[Stored items]

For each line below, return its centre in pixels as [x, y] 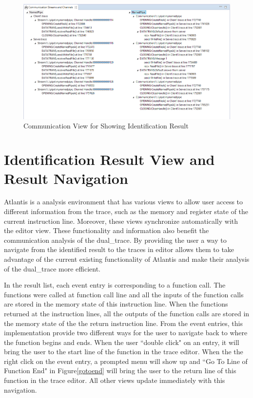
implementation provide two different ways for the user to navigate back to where [126, 333]
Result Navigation [66, 178]
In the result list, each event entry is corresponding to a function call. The [115, 285]
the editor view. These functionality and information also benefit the [107, 230]
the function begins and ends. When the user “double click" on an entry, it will [122, 342]
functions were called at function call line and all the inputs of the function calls [124, 294]
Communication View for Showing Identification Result [106, 126]
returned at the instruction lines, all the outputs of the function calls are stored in [127, 313]

Exercise goal: All lines from the one containing "Result Navigation [66, 178]" down to the final line above are to be restated word for word; leave out the rest.

Expected answer:
Result Navigation [66, 178]
In the result list, each event entry is corresponding to a function call. The [115, 285]
the editor view. These functionality and information also benefit the [107, 230]
the function begins and ends. When the user “double click" on an entry, it will [122, 342]
functions were called at function call line and all the inputs of the function calls [124, 294]
Communication View for Showing Identification Result [106, 126]
returned at the instruction lines, all the outputs of the function calls are stored in [127, 313]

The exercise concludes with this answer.